The speaker and microphone settings are less impressive. To adjust the microphone sensitivity, you mess with nearly invisible black-on-black buttons on the side of the monitor which, to be gentle, do not make the word intuitive come to mind. Still, the microphone volume is too low; on several occasions (and oddly enough, with some IM client software more than with others) one of us could not hear the other, or we had terrible feedback. Why, we wondered, doesn’t that handy webcam utility bar include speaker and mic settings?

For more detail on IM clients and webcams, see Seven Quick Tips for Videoconferencing Beginners.

The Verdict

Meridith is the first to admit that she’s not a technical person; as a result, she probably represents the “mere mortal” user in your organization. Esther knows her way around plugging and unplugging (and thus has a more impressive collection of cuss words), but the installation process was so painful that we were both ready to give up on several occasions. This really should be easier, we repeated to one another.

Do you want a monitor like this for your own use at home, or for your users’ home offices? On the plus side, there’s an immediacy in face-to-face conversation that doesn’t exist by phone or in IM…even though one’s first impulse is apparently to hold up something just to demonstrate that you’re showing something to your correspondent. (Toby the dog and Meriwether the cat may, one day, be willing to speak to us again.) But be forewarned that initial setup will waste time, and Viewsonic really should provide a how-to guide for conducting videoconference calls. The video chats can be cumbersome to set up.
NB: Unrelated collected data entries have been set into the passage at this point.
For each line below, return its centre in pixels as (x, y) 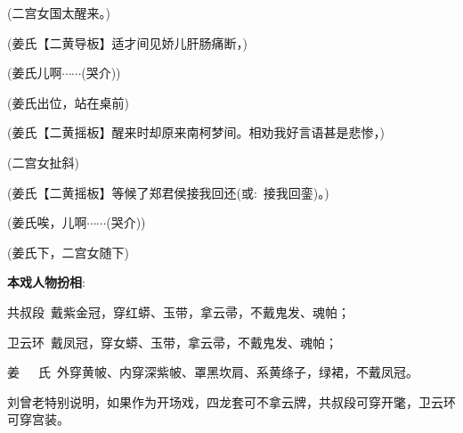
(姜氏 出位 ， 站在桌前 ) (68, 102)
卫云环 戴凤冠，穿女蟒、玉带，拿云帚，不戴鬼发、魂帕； (172, 342)
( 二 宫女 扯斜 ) (43, 162)
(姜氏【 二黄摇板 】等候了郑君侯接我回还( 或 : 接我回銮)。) (168, 192)
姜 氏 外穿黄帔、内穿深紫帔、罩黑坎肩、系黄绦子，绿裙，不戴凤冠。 (213, 372)
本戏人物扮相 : (46, 282)
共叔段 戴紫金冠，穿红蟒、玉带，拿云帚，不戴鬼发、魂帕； (179, 311)
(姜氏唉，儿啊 (47, 222)
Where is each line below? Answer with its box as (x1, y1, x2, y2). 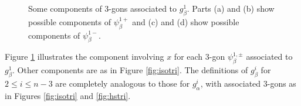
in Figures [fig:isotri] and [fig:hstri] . (5, 89, 131, 101)
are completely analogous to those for (55, 77, 190, 89)
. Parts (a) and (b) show (187, 2, 275, 14)
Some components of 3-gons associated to (28, 2, 177, 14)
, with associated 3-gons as (200, 77, 296, 89)
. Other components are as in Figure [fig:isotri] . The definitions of (12, 64, 248, 76)
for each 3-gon (174, 50, 225, 63)
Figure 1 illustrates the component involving (5, 50, 164, 63)
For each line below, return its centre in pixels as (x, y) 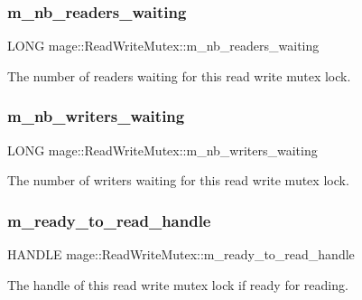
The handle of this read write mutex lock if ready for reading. (178, 284)
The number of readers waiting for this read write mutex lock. (179, 75)
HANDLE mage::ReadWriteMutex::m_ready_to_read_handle (181, 254)
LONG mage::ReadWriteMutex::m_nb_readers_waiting (163, 46)
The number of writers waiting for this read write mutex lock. (178, 180)
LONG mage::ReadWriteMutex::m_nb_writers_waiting (162, 150)
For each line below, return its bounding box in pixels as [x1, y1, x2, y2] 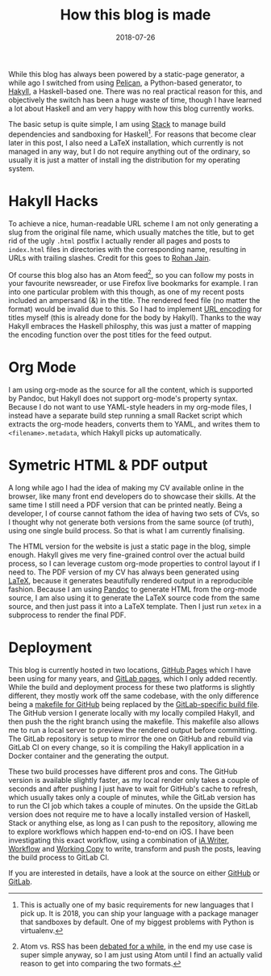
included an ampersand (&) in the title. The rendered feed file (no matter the [8, 296, 261, 305]
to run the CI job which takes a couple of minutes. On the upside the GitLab [8, 801, 258, 810]
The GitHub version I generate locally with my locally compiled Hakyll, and [8, 709, 256, 717]
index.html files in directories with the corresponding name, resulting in [8, 244, 247, 254]
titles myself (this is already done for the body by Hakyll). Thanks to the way [8, 313, 261, 322]
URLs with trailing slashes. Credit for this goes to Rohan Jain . [8, 253, 211, 263]
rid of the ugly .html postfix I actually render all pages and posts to [8, 236, 231, 246]
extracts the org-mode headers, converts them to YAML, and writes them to [8, 419, 261, 429]
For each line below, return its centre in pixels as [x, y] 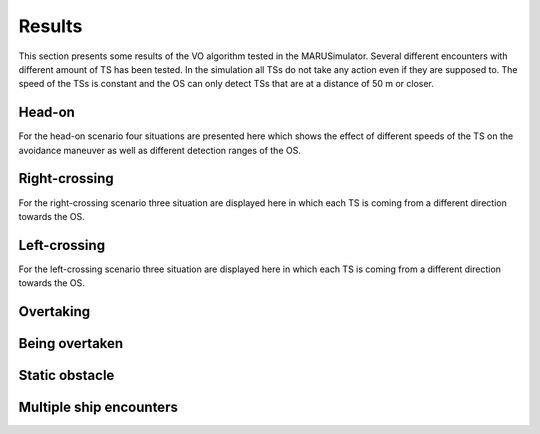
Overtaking [54, 311]
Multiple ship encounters [98, 407]
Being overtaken [71, 343]
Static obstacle [66, 375]
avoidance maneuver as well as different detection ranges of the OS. [160, 150]
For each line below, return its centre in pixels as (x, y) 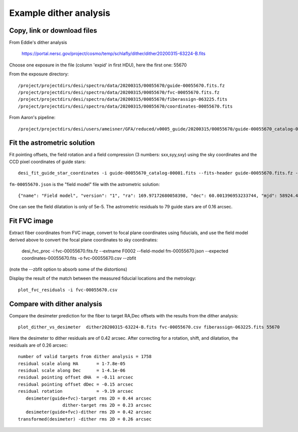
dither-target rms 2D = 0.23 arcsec (107, 405)
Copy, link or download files (53, 31)
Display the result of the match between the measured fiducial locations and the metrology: (103, 278)
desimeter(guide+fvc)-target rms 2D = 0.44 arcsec (88, 398)
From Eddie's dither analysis (38, 43)
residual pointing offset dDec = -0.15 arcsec (76, 384)
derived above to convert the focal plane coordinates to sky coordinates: (84, 240)
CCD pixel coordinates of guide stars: (48, 162)
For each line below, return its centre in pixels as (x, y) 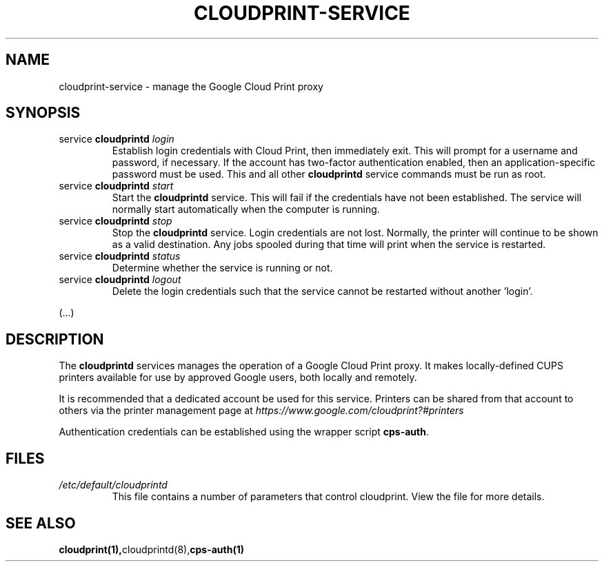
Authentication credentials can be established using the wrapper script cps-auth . (244, 432)
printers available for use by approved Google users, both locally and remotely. (238, 378)
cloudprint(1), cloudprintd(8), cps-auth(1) (152, 549)
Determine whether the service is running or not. (222, 268)
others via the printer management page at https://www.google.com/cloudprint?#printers (261, 411)
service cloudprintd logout (120, 280)
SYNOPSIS (43, 113)
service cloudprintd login (117, 139)
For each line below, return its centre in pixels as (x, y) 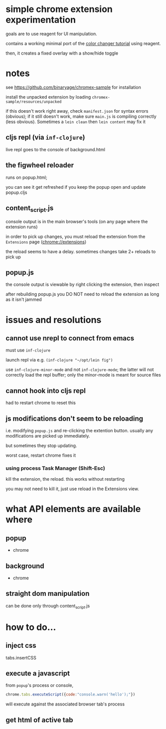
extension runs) (22, 227)
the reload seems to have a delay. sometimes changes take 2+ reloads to (81, 251)
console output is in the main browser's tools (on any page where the (77, 221)
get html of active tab (40, 720)
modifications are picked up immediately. (48, 436)
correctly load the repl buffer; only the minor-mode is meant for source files (83, 375)
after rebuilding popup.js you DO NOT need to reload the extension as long (83, 294)
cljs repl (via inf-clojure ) (45, 137)
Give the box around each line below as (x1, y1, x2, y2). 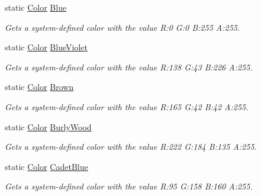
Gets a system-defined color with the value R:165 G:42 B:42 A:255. (5, 100, 249, 113)
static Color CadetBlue (5, 160, 88, 172)
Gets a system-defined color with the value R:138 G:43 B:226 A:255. (5, 60, 253, 73)
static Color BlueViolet (5, 41, 88, 53)
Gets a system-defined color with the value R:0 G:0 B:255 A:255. (5, 21, 240, 33)
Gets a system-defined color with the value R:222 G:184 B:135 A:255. (5, 140, 257, 153)
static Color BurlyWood (5, 120, 92, 133)
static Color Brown (5, 81, 74, 93)
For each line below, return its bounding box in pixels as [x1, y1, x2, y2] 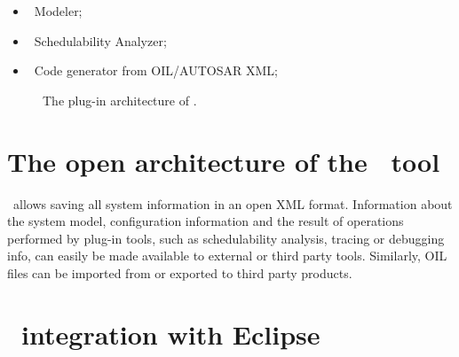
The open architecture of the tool [7, 143, 440, 179]
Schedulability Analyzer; [34, 31, 167, 50]
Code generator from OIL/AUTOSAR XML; [34, 61, 278, 80]
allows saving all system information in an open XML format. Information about [12, 194, 453, 213]
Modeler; [34, 2, 83, 19]
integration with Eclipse [21, 315, 321, 352]
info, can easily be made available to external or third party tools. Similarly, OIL [7, 246, 447, 265]
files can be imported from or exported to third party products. [7, 263, 352, 282]
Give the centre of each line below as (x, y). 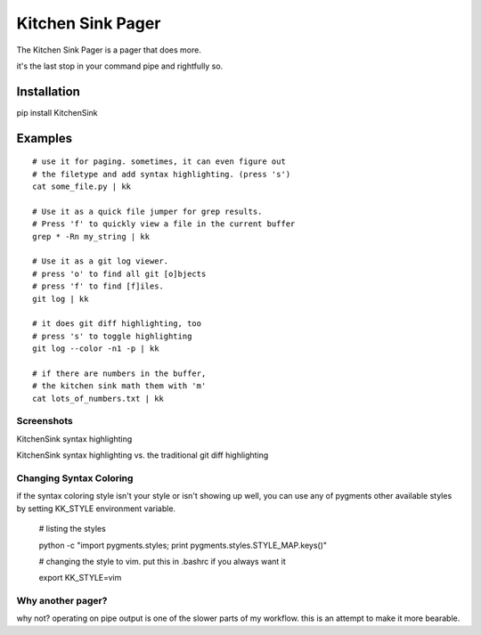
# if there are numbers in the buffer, (119, 373)
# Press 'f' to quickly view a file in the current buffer (164, 224)
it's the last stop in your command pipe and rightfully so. (120, 66)
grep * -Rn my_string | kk (91, 236)
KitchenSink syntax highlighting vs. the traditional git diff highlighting (143, 455)
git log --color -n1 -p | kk (96, 349)
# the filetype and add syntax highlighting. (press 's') (162, 174)
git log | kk (61, 299)
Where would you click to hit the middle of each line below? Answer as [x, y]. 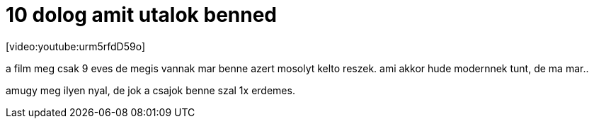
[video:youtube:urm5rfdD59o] [76, 46]
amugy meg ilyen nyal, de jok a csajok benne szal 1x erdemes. [150, 90]
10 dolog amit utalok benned [142, 15]
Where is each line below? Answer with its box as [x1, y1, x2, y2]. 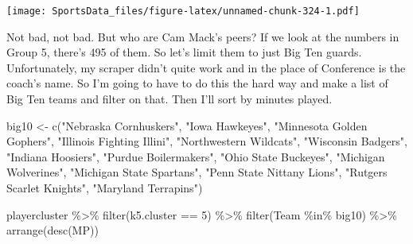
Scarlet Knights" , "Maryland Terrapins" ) [6, 180, 203, 196]
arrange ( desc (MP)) [6, 222, 99, 238]
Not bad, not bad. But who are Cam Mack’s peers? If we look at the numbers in [6, 28, 399, 45]
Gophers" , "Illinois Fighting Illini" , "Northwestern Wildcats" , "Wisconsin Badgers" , [6, 133, 407, 149]
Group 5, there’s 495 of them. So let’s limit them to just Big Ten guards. [6, 44, 362, 60]
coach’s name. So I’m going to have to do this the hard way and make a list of [6, 75, 388, 91]
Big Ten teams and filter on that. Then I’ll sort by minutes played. [6, 91, 333, 107]
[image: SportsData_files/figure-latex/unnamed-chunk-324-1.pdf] [6, 6, 360, 17]
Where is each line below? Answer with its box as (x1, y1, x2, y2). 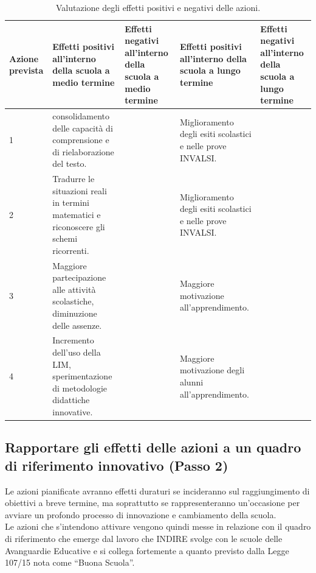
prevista (9, 64, 44, 77)
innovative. (52, 406, 93, 418)
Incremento (52, 334, 94, 346)
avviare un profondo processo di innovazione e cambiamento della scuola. (5, 508, 276, 521)
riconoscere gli (52, 220, 105, 233)
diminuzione (52, 307, 97, 319)
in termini (52, 196, 89, 209)
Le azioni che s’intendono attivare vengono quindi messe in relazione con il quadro (5, 520, 311, 533)
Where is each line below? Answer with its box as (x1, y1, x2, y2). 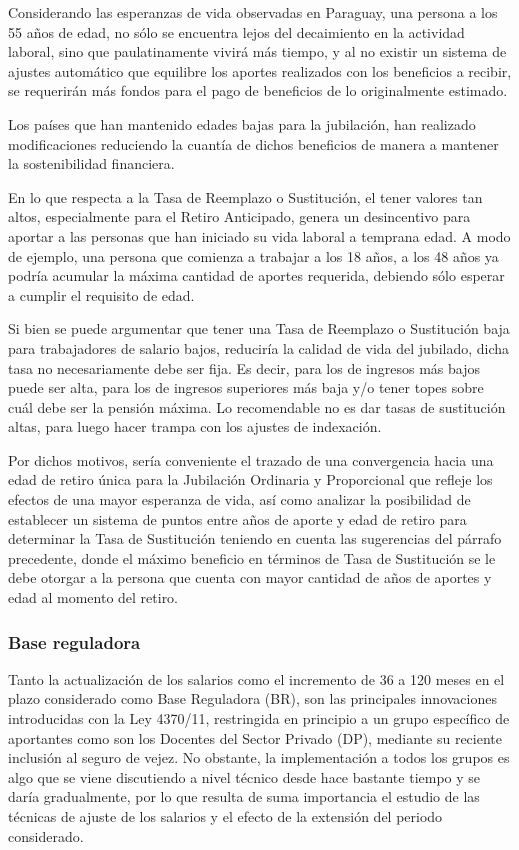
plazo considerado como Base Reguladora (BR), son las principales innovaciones (8, 688, 497, 709)
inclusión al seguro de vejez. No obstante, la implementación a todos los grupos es (8, 747, 510, 768)
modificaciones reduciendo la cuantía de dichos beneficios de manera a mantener (8, 133, 499, 154)
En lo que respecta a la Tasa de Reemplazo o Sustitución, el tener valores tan (8, 186, 483, 207)
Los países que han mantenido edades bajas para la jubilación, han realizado (8, 113, 476, 134)
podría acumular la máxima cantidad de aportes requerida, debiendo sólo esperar (8, 265, 505, 286)
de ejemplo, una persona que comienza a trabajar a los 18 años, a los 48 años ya (8, 245, 499, 266)
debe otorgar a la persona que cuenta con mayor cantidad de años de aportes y (8, 567, 492, 588)
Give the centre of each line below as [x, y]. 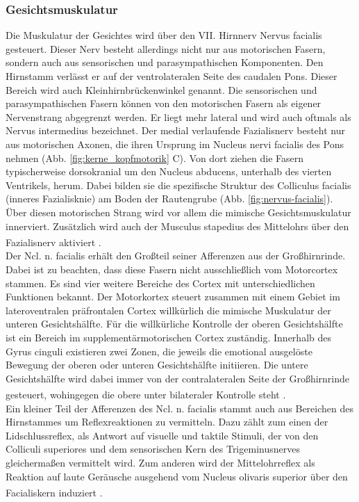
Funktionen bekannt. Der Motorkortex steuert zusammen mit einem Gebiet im [173, 297]
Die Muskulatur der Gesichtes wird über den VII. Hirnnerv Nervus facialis [164, 35]
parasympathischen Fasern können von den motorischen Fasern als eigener [164, 103]
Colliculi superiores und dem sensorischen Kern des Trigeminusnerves [153, 449]
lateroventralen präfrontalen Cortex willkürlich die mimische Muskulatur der [168, 310]
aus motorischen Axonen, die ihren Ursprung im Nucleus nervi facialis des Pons [175, 144]
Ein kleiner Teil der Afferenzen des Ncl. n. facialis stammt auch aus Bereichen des [179, 408]
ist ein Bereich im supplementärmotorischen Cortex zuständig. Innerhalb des [168, 337]
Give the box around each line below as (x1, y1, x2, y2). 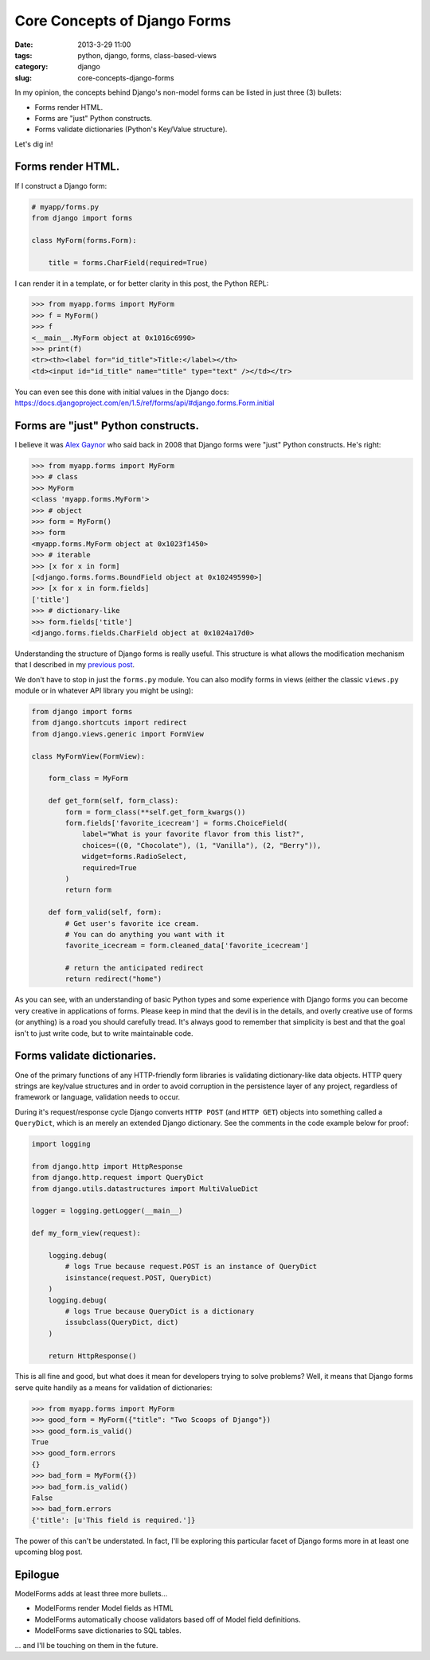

Would we spend our own money on this product? Maybe. Priced about $30 higher than a similar model without the webcam, it’s well within the “what the heck” range. Once you got the settings right on your IM client of choice, video chats could occasionally turn into productive personal discussions—as long as you keep your audio expectations low.

About This Product

Viewsonic VX2255wmb

Street Price:

$429.00

Pros:

Great monitor quality and resolution. The immediacy of video communication.

Cons:

An installation process from hell. Medium-quality video. Bad-quality audio. Mic isn’t sensitive enough and can’t easily be adjusted.

Bottom line:

Costs only a few dollars more than a similarly equipped monitor without multimedia capability. But don’t expect your least technical users to install it remotely without handholding.